Caelen looked at Zara again, and she nodded in encouragement. “You have my word as First Daughter—however helpful that may be,” she said, “for your protection.”

At last, Caelen said, “I have been here six months now. I was sent originally to assess the war between the empire and the Children of Earth, and I was there in the throne room the day Emperor Altair brought the Devourer to the palace. It was clear the emperor had no idea what devastating evil he’d unleashed.”

I held very still. He’d used the same name we did. So the people of Mistral still remembered—the knowledge lived on. Perhaps that was why they still feared it. “Your people call it the Devourer.”

“Yes, for that is what the creature does. It is drawn to the darkness in a person’s heart, and when it finds someone who hassuccumbed to the shadows, someone who has given in to despair, then it grows in power alongside that person.”

Zara was watching me closely, but I couldn’t spare her a glance. I had suspected from the moment I first saw the creature that it was the one from legend, but hearing Caelen call it this made it real. Real enough to make the hair on the back of my neck stand on end. Zara and I shared a look. I knew she thought of the conversation we had just had about Altair murdering his father. “It goes by Ozul to the emperor.”

“It goes by many names,” Caelen said, “but none know its true name.”

“But even as far as Mistral you know it by the Devourer?” Zara asked, her face pale and worried. “Has the creature ventured so far abroad?”

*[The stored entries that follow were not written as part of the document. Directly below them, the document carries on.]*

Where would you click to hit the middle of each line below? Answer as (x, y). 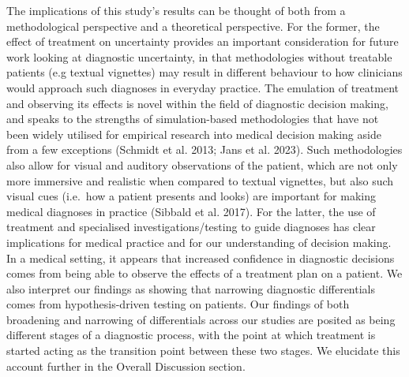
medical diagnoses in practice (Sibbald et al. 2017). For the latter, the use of (191, 211)
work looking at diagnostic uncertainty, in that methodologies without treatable (199, 56)
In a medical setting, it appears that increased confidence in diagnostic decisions (201, 258)
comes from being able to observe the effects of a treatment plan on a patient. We (204, 273)
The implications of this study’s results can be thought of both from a (176, 10)
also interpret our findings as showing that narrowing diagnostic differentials (191, 288)
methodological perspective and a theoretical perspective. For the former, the (193, 26)
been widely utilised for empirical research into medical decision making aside (194, 134)
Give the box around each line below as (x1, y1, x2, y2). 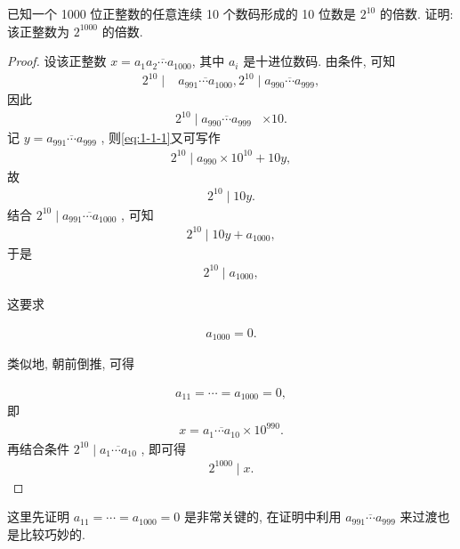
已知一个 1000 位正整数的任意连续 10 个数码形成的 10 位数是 (7, 4, 356, 22)
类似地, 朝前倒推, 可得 (7, 354, 135, 373)
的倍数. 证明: (379, 4, 454, 22)
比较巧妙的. (19, 524, 85, 543)
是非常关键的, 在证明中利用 (183, 507, 342, 526)
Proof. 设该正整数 (7, 52, 107, 70)
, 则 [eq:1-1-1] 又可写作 (101, 128, 221, 147)
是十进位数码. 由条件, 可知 (243, 52, 396, 70)

Caelen was quiet before saying, “Our king knows many things about this land, and the Devourer is one of many he is versed in.”

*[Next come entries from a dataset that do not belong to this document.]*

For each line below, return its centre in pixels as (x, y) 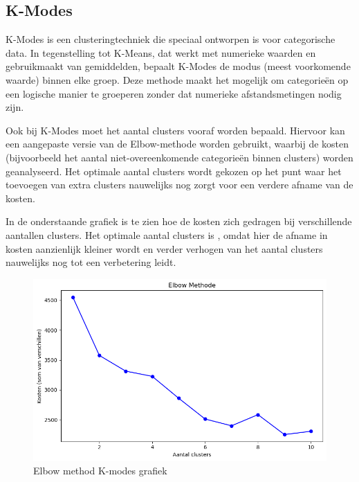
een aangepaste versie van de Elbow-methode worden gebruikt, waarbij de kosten (177, 144)
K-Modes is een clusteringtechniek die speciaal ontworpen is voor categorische (171, 39)
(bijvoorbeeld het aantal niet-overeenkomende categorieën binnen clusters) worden (179, 157)
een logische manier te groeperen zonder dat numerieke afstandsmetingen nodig (174, 93)
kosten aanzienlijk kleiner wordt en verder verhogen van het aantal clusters (164, 248)
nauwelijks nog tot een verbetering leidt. (91, 262)
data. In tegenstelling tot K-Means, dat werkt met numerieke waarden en (161, 52)
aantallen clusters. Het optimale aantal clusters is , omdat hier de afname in (167, 234)
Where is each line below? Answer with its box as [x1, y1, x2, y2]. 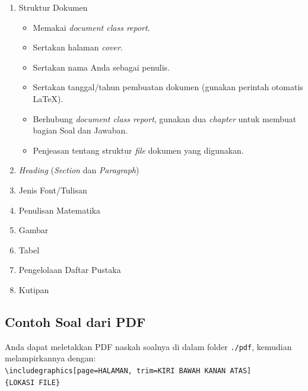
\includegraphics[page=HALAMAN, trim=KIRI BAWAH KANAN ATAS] [5, 366, 252, 375]
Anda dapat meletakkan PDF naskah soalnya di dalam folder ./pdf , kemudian [5, 340, 292, 352]
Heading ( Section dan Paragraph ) [18, 164, 139, 176]
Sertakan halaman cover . [33, 41, 123, 53]
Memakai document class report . [33, 21, 150, 33]
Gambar [18, 224, 49, 236]
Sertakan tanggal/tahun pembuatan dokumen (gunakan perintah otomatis [33, 81, 303, 93]
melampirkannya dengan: [5, 352, 96, 364]
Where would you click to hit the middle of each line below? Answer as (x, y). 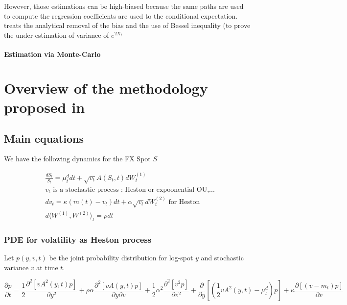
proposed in (45, 107)
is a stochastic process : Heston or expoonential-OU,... (134, 190)
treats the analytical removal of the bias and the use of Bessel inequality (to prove (127, 25)
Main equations (44, 138)
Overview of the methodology (106, 88)
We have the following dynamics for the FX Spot (77, 159)
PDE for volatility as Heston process (78, 239)
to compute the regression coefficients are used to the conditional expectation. (121, 15)

“Then he should know that freeing ourselves of the creature now is nearly impossible,” I said.

Caelen shrugged as though it wasn’t his problem. “Rest assured the king meant every word of his letter.”

“Your king seems to know a lot about the Devourer,” Zara said. “Do you have the same knowledge?”

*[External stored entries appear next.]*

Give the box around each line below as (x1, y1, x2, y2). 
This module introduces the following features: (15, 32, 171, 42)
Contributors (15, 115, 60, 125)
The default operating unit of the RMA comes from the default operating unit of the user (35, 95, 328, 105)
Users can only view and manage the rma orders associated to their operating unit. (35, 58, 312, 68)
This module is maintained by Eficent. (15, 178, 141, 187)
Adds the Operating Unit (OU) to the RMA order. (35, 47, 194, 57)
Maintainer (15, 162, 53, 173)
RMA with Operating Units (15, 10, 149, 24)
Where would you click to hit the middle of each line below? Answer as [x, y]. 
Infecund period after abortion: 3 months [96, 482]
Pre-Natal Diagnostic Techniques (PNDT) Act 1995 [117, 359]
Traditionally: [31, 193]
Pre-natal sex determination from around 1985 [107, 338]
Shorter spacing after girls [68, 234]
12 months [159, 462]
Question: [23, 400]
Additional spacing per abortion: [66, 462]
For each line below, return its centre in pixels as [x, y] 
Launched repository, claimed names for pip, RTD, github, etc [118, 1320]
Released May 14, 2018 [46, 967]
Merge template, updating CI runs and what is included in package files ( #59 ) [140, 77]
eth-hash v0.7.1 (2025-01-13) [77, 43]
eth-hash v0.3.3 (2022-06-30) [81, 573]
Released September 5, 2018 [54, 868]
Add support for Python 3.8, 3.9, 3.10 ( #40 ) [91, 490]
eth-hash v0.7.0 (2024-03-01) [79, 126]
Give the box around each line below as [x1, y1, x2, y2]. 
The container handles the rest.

“I am well versed in everything having to do with that creature, yes, in order to know what signs to look for.”

“All right,” Zara said in more patient a tone than I could have managed, “then why don’t you tell us what we can do to weaken it?”

“I would take away its food source, for one thing,” Caelen said, a hint of a scoff to his tone, lighting a spark of irritation through me like a match.

“It’s a little late for that—many have already been sacrificed tothis creature,” I said with an edge to my voice. “How does the sorcerer devour souls?”

“It feeds off the energy from a soul, but in its current form, that’s barely enough to sustain it. Make no mistake, though, it’s building its power. Eventually it will have enough energy to build an army of walking corpses. It is the Devourer. Of souls. Of armies. Of whole civilizations.”

“How can we stop it?” Talon asked.

“The creature was at its weakest when your future emperor first sought him out,” Caelen said. “Now is your last chance. If it should gain the soul of someone more powerful than a servant—like the First Daughter,” he said with a glance my way, “then your chances of defeating it shrink to nil. The emperor, too, has made sure it has a steady diet of souls by sending servants down to the dungeon regularly.”

Zara and I exchanged a grim look. After Raven’s attack, we didn’t need Caelen’s confirmation—we already knew it was true. “Those orders may not have come from the emperor himself,” I said, though the words felt thinner each time I repeated them. “Lord Heron is involved in this, too.”

“Regardless of who’s giving the orders, many servants have been sacrificed already,” Caelen said grimly.

“Those poor people,” Zara whispered. Her voice trembled, thick with unshed tears, and she pressed a hand to her mouth as if trying to hold in the weight of it.

“What are its weaknesses?” I asked.

“Before it amasses its army, it can be killed like a mortal man. Once it becomes powerful enough to form its army of the walking dead, it can only be destroyed after each soul it consumed is released.”

“Are you saying that however many souls it has consumed is how many times we have to deliver a killing blow?”

“Correct. When it’s at full strength.”